'''

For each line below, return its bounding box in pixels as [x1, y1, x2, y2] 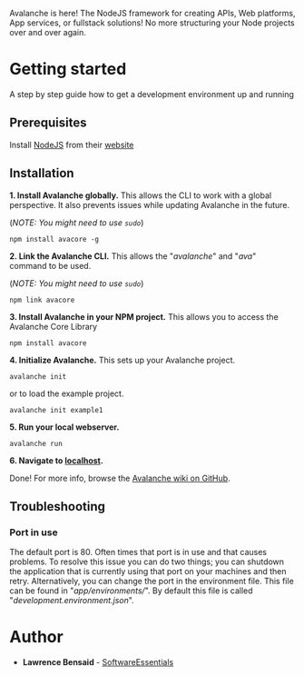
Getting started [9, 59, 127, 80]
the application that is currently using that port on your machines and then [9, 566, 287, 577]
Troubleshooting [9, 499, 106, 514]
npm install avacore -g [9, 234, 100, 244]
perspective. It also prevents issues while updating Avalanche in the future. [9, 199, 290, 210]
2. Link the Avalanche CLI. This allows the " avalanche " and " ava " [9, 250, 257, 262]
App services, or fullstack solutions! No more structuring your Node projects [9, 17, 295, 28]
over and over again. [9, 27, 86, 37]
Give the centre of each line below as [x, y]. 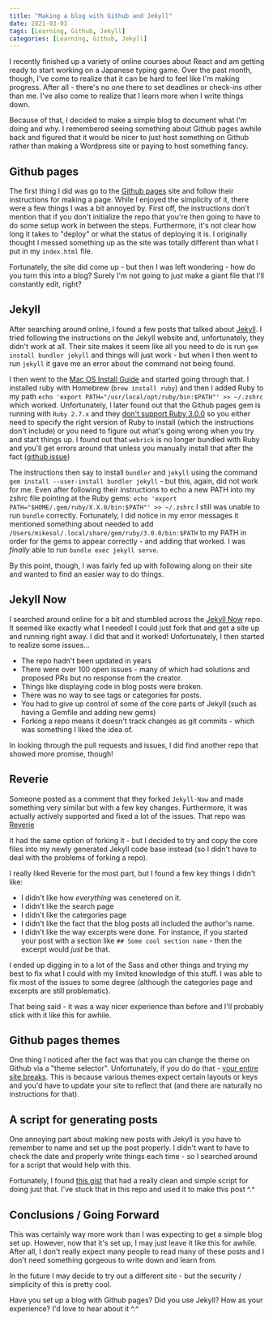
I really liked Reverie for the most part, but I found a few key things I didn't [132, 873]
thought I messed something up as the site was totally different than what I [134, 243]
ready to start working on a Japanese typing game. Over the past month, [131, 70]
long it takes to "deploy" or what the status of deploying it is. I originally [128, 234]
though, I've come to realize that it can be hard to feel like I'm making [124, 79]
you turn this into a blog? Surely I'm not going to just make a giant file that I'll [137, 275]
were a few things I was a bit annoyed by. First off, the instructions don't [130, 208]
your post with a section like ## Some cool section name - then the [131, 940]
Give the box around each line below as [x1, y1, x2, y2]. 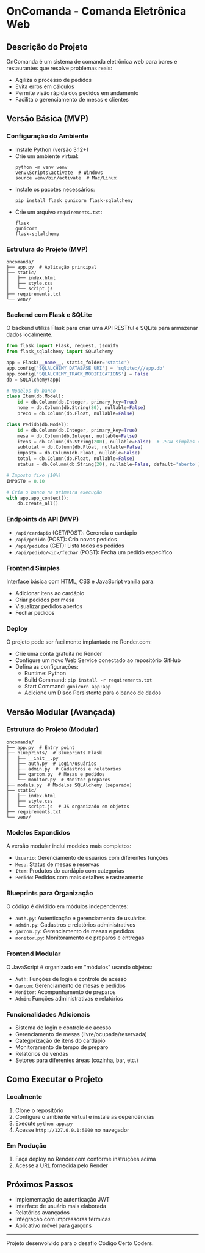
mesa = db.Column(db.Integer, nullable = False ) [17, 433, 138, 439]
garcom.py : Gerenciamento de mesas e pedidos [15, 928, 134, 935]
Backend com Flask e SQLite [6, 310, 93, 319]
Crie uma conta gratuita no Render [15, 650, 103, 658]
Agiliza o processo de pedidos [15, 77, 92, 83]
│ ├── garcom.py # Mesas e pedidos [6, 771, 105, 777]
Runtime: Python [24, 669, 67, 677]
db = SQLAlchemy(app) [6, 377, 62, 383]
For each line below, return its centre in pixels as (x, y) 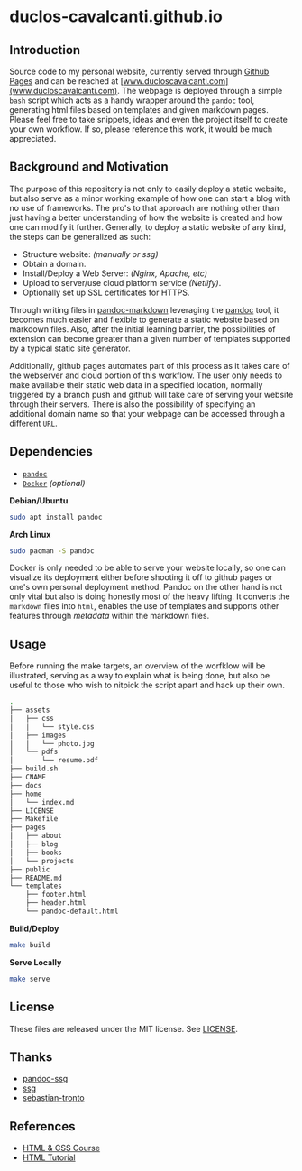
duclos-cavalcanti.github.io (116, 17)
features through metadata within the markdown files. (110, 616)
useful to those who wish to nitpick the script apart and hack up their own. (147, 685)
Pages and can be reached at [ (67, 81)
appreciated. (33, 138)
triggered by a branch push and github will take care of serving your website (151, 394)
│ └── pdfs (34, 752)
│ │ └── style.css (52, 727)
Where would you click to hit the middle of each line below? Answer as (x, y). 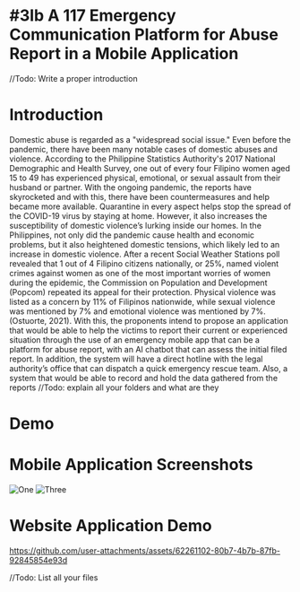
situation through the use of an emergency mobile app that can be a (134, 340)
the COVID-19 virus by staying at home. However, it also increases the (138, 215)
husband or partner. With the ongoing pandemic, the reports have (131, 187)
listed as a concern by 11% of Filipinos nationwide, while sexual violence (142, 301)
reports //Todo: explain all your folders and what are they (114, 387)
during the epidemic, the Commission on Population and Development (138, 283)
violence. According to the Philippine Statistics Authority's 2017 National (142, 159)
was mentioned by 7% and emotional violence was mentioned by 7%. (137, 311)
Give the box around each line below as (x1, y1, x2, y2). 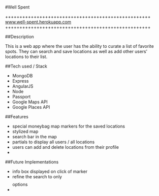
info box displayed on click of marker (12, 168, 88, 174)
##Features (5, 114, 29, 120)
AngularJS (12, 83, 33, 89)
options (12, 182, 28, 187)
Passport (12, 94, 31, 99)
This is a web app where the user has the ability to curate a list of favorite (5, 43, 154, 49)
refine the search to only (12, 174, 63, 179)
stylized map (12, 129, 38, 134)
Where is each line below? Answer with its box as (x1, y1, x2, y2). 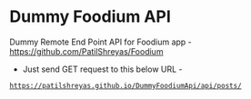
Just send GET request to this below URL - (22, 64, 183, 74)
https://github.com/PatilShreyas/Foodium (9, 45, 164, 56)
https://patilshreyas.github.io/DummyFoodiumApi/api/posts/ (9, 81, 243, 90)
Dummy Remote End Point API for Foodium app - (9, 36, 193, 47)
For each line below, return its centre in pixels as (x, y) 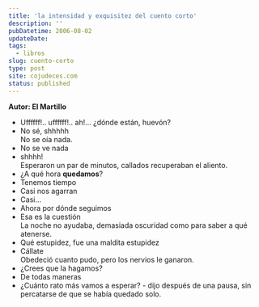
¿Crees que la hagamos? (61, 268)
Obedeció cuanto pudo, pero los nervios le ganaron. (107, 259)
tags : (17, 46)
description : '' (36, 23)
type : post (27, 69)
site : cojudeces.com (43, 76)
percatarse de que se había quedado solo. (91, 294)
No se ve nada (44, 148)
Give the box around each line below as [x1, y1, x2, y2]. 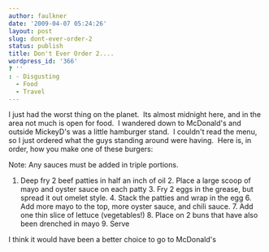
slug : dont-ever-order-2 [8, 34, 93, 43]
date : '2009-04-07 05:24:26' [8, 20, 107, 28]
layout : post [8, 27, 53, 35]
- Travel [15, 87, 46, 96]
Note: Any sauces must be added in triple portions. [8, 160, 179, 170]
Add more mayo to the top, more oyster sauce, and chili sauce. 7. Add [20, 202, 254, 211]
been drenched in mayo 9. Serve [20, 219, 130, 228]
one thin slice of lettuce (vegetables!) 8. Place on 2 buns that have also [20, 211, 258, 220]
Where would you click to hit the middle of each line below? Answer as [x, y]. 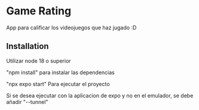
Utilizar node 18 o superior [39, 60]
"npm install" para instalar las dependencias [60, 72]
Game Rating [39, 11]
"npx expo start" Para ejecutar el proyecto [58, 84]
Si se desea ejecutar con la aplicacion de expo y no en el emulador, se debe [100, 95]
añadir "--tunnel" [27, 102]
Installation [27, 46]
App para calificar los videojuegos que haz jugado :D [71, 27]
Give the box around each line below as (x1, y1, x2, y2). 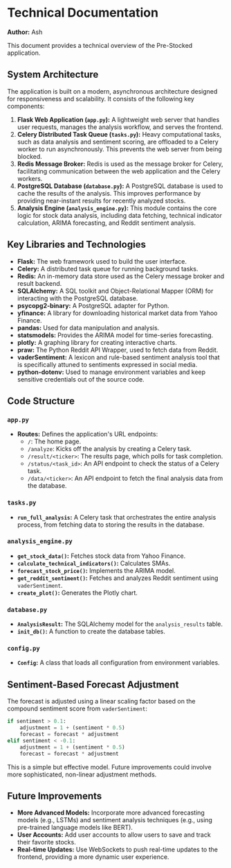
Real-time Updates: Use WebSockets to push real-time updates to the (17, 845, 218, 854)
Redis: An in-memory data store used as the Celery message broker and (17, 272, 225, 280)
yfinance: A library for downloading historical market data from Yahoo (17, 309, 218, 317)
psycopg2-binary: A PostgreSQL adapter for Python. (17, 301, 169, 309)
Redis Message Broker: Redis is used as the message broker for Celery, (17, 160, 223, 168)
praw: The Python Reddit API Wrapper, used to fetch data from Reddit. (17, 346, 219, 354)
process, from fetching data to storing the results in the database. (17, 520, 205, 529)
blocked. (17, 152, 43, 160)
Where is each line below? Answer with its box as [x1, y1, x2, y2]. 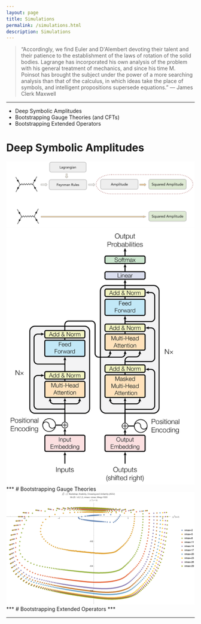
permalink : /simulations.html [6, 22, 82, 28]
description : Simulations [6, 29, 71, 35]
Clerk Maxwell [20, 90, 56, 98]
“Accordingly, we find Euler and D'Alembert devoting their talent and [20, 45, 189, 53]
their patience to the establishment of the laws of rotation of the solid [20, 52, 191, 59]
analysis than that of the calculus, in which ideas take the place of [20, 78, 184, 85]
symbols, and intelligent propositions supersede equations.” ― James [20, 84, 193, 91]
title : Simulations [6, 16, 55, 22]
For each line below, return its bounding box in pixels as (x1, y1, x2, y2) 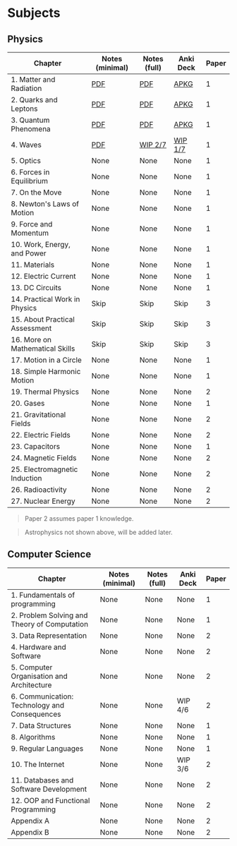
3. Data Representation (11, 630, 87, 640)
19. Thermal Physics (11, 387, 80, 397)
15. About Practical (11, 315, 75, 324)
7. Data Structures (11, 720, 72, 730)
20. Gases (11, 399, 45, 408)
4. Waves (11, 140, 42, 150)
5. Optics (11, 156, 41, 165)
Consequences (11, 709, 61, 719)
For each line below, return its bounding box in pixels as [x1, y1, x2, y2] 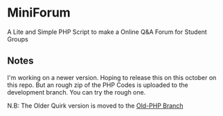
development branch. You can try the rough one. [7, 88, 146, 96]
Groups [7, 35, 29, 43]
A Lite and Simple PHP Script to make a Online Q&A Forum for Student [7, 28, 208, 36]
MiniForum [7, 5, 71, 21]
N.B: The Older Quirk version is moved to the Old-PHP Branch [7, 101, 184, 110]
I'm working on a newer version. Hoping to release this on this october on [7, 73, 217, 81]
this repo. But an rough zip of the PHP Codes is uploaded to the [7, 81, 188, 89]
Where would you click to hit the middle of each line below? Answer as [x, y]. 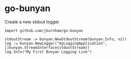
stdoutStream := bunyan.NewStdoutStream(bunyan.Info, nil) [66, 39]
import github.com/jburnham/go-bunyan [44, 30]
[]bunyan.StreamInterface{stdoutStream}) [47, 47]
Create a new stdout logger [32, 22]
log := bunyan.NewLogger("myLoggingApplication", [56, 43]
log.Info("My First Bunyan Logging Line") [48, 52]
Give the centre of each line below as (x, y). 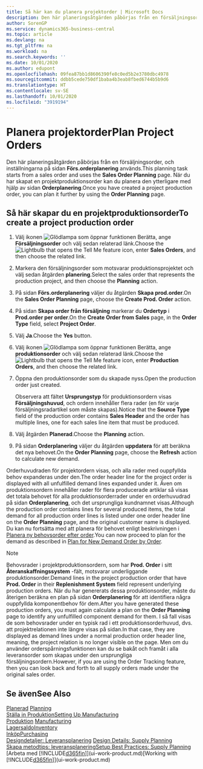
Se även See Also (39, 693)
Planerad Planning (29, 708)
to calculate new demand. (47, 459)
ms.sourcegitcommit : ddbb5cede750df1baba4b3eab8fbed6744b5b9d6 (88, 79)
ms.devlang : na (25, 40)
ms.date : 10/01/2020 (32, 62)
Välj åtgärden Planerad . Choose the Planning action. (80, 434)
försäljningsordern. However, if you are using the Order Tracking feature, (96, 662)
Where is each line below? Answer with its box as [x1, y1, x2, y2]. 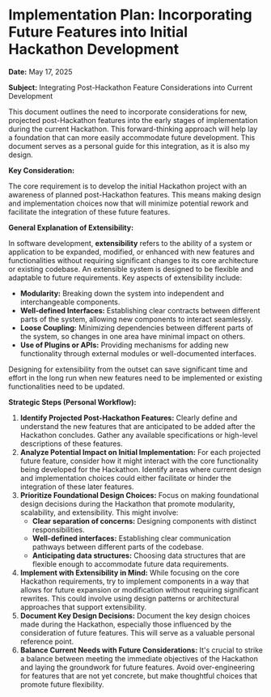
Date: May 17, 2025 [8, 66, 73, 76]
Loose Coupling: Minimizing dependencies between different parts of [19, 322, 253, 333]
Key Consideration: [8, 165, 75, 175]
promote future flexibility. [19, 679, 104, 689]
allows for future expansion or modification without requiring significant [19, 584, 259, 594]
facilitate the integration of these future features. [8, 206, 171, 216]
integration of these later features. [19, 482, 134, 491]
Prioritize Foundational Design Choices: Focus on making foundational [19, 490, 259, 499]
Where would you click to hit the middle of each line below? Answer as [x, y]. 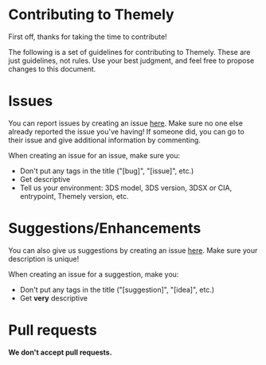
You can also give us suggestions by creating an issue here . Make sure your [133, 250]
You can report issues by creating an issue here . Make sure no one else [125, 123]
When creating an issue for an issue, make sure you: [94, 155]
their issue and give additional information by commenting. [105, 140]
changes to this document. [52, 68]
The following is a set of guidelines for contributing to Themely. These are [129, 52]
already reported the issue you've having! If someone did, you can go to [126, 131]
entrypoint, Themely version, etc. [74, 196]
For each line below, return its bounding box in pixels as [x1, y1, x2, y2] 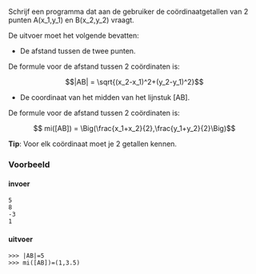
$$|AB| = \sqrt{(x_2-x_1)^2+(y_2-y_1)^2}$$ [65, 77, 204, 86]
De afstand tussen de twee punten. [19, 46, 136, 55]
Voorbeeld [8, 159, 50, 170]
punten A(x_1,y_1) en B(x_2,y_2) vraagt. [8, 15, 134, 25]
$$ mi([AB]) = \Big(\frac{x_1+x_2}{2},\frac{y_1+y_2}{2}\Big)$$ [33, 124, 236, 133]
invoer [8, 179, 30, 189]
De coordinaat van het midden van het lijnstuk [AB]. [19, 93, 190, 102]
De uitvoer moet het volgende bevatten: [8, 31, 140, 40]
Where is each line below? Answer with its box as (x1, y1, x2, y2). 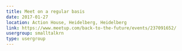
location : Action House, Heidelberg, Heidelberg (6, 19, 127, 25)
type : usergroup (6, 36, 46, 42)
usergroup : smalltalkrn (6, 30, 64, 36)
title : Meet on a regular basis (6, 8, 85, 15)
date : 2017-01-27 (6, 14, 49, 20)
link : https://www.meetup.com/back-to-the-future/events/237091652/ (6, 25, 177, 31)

'''

• **Exercise instructions**
Pictures aside, print exactly the lines above starting with the one containing "mesa = db.Column(db.Integer, nullable" and going on through the one containing "the COVID-19 virus".

• **Exercise output**
mesa = db.Column(db.Integer, nullable = False ) [17, 433, 138, 439]
garcom.py : Gerenciamento de mesas e pedidos [15, 928, 134, 935]
Backend com Flask e SQLite [6, 310, 93, 319]
Crie uma conta gratuita no Render [15, 650, 103, 658]
Agiliza o processo de pedidos [15, 77, 92, 83]
│ ├── garcom.py # Mesas e pedidos [6, 771, 105, 777]
Runtime: Python [24, 669, 67, 677]
db = SQLAlchemy(app) [6, 377, 62, 383]
For each line below, return its centre in pixels as (x, y) 
duclos-cavalcanti.github.io (116, 17)
features through metadata within the markdown files. (110, 616)
useful to those who wish to nitpick the script apart and hack up their own. (147, 685)
Pages and can be reached at [ (67, 81)
appreciated. (33, 138)
triggered by a branch push and github will take care of serving your website (151, 394)
│ └── pdfs (34, 752)
│ │ └── style.css (52, 727)
Where would you click to hit the middle of each line below? Answer as (x, y). 
situation through the use of an emergency mobile app that can be a (134, 340)
the COVID-19 virus by staying at home. However, it also increases the (138, 215)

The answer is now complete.